5.01.2009

"Fala Comigo como a Chuva"

Análise do espetáculo "Fala Comigo como a Chuva" a partir do conceito de polifonia proposto na tese de doutorado do pesquisador Ernani Maletta.

O espetáculo “Fala Comigo como a Chuva”, texto de Tenesse Williams e direção da mineira Cythia Paulino, traz para a cena elementos discursivos construídos a partir do diálogo polifônico entre signos teatrais como o cenário, a luz, o figurino, entre outros. Eles contribuem para contar a relação entre um casal. Cada elemento colocado em cena sustenta de forma criativa e cuidadosa um diálogo permanente com a interpretação dos atores e o texto do dramaturgo norte-americano.
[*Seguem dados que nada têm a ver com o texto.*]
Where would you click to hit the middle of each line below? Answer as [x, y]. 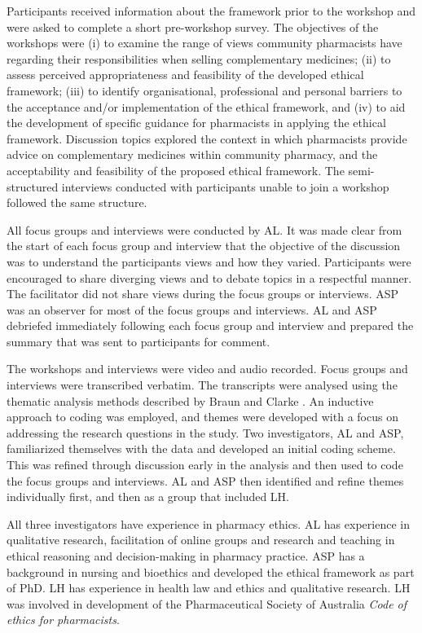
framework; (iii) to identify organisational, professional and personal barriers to [204, 90]
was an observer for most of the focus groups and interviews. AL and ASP [192, 309]
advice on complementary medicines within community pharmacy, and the [192, 154]
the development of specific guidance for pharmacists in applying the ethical [196, 123]
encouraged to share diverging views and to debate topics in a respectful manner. [209, 277]
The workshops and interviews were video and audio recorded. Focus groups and [207, 369]
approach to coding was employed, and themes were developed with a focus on [202, 417]
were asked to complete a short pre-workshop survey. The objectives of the [193, 26]
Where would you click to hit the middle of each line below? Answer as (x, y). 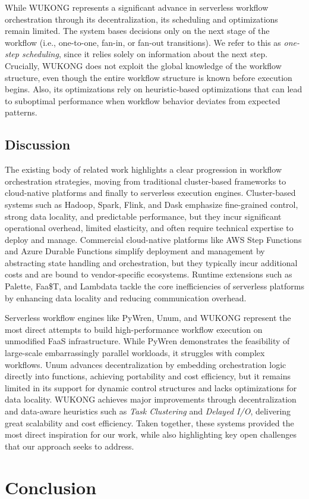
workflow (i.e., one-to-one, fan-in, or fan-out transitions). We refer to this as (143, 42)
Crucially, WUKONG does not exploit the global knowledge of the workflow (143, 65)
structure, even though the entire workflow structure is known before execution (149, 77)
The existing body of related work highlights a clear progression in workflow (144, 169)
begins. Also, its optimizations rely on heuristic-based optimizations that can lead (154, 89)
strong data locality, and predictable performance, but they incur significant (143, 216)
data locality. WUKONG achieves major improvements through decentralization (151, 399)
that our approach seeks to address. (70, 446)
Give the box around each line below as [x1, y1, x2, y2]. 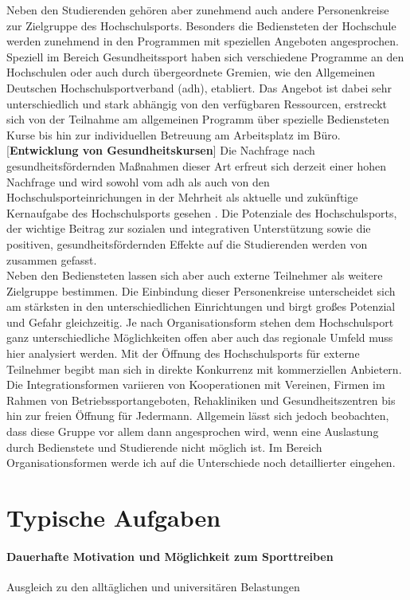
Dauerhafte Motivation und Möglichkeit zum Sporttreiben [6, 547, 334, 564]
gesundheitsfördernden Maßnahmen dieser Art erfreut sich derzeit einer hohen [6, 157, 387, 174]
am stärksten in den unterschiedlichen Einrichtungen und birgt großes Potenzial [6, 298, 396, 315]
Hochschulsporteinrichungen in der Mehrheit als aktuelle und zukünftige [6, 189, 358, 206]
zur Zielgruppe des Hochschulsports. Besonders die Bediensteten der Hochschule [6, 17, 396, 33]
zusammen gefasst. [6, 251, 97, 268]
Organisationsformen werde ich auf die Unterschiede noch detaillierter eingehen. [6, 454, 396, 471]
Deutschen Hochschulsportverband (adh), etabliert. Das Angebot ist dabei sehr [6, 79, 392, 96]
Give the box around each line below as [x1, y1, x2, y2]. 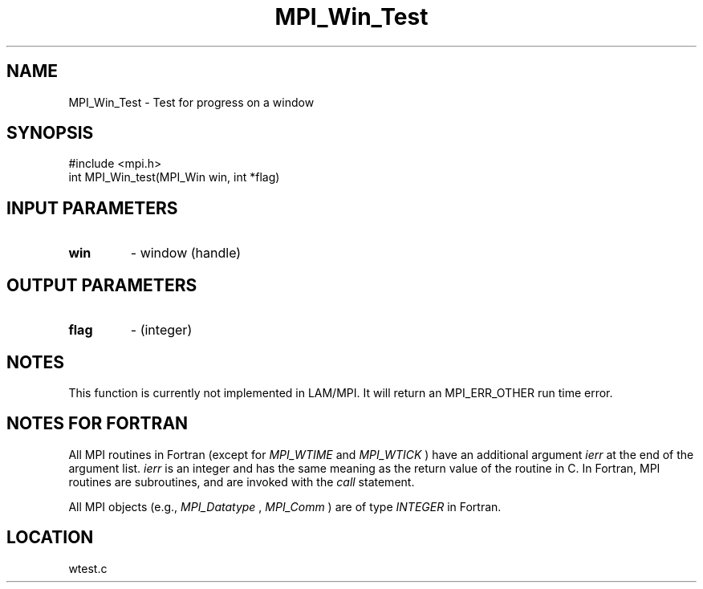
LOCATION [6, 527, 94, 548]
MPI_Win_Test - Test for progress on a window [68, 95, 315, 109]
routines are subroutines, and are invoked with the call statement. [68, 474, 415, 489]
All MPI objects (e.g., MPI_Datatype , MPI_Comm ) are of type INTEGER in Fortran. [68, 499, 502, 514]
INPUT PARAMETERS [6, 197, 178, 218]
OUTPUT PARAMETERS [6, 274, 197, 295]
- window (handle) [130, 245, 242, 262]
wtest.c [68, 561, 108, 575]
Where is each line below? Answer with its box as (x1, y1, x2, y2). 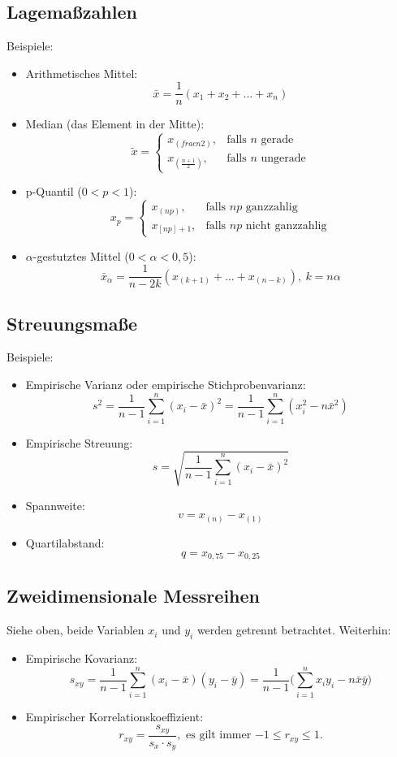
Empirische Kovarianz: (25, 649, 138, 666)
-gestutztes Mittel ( (32, 247, 129, 264)
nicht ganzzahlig (245, 219, 327, 231)
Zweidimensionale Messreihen (6, 583, 260, 608)
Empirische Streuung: (25, 434, 133, 451)
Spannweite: (25, 496, 85, 513)
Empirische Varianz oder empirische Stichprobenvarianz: (25, 375, 306, 392)
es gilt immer (186, 729, 252, 742)
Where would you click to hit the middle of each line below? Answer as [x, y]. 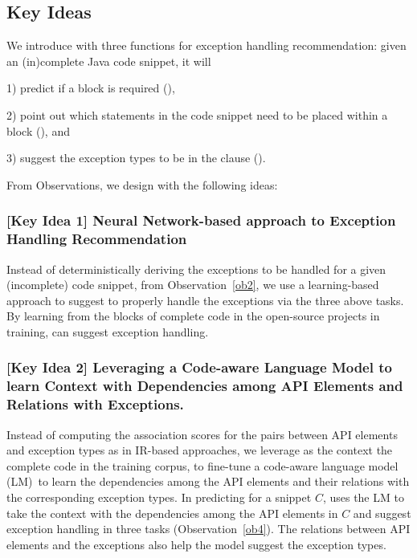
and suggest [382, 513]
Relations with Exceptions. [95, 404]
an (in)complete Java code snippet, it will [109, 61]
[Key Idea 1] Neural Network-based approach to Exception [201, 220]
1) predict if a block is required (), [91, 88]
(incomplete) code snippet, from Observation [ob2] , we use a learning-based [193, 285]
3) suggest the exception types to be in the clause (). [136, 158]
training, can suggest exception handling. [108, 331]
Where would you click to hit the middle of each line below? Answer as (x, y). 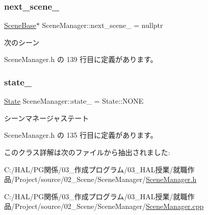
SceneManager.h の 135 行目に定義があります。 (81, 135)
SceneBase (20, 25)
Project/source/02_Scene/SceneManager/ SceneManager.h (106, 179)
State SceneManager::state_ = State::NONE (74, 101)
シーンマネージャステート (47, 118)
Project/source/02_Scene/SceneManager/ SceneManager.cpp (109, 206)
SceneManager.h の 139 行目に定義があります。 (81, 59)
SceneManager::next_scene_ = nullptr (102, 25)
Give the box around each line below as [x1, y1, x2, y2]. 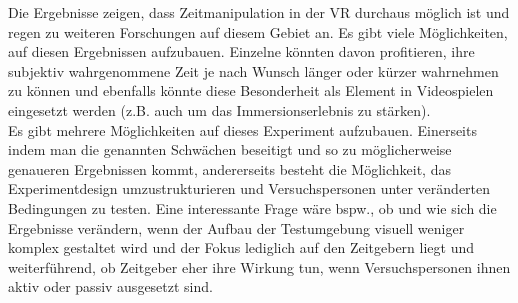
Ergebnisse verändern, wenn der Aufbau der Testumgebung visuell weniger [8, 217, 465, 238]
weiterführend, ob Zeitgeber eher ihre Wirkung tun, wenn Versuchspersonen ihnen [8, 256, 511, 277]
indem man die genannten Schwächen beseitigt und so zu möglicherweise [8, 139, 452, 160]
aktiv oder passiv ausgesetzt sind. [8, 276, 213, 297]
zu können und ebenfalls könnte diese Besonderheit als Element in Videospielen [8, 80, 494, 101]
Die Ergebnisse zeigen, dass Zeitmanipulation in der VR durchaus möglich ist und [8, 2, 510, 22]
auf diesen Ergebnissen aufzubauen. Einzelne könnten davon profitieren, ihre [8, 41, 475, 62]
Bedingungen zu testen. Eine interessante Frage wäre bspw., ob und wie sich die [8, 197, 497, 218]
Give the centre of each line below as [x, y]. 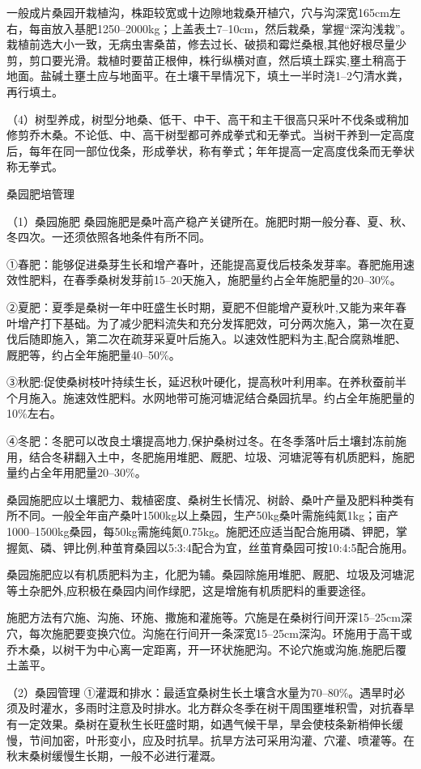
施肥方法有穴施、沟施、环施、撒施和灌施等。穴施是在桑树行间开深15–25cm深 [209, 617]
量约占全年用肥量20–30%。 [77, 472]
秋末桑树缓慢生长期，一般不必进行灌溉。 [114, 756]
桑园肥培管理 [40, 193]
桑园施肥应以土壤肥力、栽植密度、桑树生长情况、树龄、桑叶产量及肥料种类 [205, 499]
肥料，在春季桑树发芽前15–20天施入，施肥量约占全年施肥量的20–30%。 [215, 280]
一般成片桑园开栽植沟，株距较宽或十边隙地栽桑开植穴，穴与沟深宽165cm [198, 12]
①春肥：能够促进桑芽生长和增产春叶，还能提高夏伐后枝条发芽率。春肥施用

De imediato é possível perceber o cenário: uma delimitação do palco por um quadrado, que sugere um lugar íntimo, privado, entre quatro paredes. Em volta foram dispostas arquibancadas. O público se encontra em formato arena, podendo contemplar a encenação de três ângulos: frente e laterais direita e esquerda. No espaço da encenação, duas camas de solteiro idênticas, distribuídas uma ao lado da outra, equilibram a cena em mesmo sentido. São feitas de um material duro, que lembra o metal. Em cima de uma das camas, várias revistas e livros velhos. No canto esquerdo da área quadrada, garrafas transparentes, vazias, distintas em tamanho. Ao fundo, um painel colorido com uma pintura abstrata.

Desde o início do espetáculo, enquanto o público vai se assentando nas cadeiras, a estrutura da dramaturgia espacial contribui para que o espectador seja cúmplice da encenação. No centro, ao fundo, entre as duas camas, a atriz Samira Ávila se encontra sentada, em silêncio, e está vestida com uma camisola. Sua cadeira se encontra posicionada lateralmente em relação à platéia do centro. Ela lê um livro mexendo a boca e bebe a água de uma das garrafas presentes em cena. Às vezes alterna as duas ações com a de elevar o olhar atento e fixo ao longe, como se pensasse em algo além das quatro paredes do recinto. Ao fundo, toca uma música francesa.

A música é interrompida para a apresentação do segundo personagem, representado pelo ator Luiz Arthur. Ele está vestido com uma calça bege, sem camisa. Cambaleia, faz gestos e piadas com o seu estado, beija sua mulher e adormece em uma das camas. Parece bêbado. Ao presenciar o cheiro e as atitudes do marido, a personagem de Samira constata a embriaguez do marido e tenta buscar na indiferença e nos livros um refúgio, mas não dura muito e, aos poucos, vai se alterando e passando da tristeza à angústia, do desespero à raiva e do devaneio novamente à tristeza. A representação das várias qualidades de estado da atriz é reforçada pelos momentos em que troca de roupa. Ela coloca e recoloca várias vezes cada peça, com intensidades diferentes, contribuindo para a construção das tensões da cena.

Outro elemento fundamental para a condução dos pontos de tensão cênicos e composição da cena é a água. Ela é responsável por diversas metáforas no espetáculo e simboliza matizes contraditórios do universo feminino como a força e a fragilidade, a passagem do tempo e a a morte como fertilidade, a paz e a fúria.

No início do espetáculo, a atriz bebe a última garrafa com água e dá a impressão de ter esvaziado todas esperando pelo marido. A medida que o clima de conflito entre os dois personagens se estabelece, começa a jorrar uma água fina e continua sobre o painel, como se fosse a representação de um choro eterno. Aos poucos o volume de água aumenta e vai invadindo continuamente a cena, ensopando a roupa da atriz, todo o cenário, as vestes do ator, como se a relação a dois estivesse em naufrágio. Eles brigam e fazem sexo e, de-repente, uma música norte-americana toca ao fundo. Ela é familiar e remete a uma lembrança a dois. Eles começam a dançar. Logo, as ações anteriores se repetem em uma partitura de ações físicas precisa. O casal volta a brigar e fazer sexo, envoltos em água, como em um jogo de sentimentos opostos de desprezo e prazer, amor e ódio.

Em um terceiro momento, no final do espetáculo, após a explosão de sentimentos, a personagem da atriz Samira está exausta e uma água escorre lentamente, somente pelo seu corpo. Ela deixa que chova sobre ela até que toda a sua angústia seja levada pela água. Agora a personagem está serena. O reencontro com a água a liberta, a faz retornar a sua essência, como se o ocorrido devolvesse à personagem o equilíbrio.

Por fim, a água cessa de jorrar sobre o painel. O conflito entre o casal se esvai, a personagem feminina está frágil e amparada nos braços do marido. Antes que o espetáculo encerre, uma luz colore a cena e a água do chão de vermelho, sugerindo a trégua da guerra entre o casal, o choro do útero, a morte, o fim.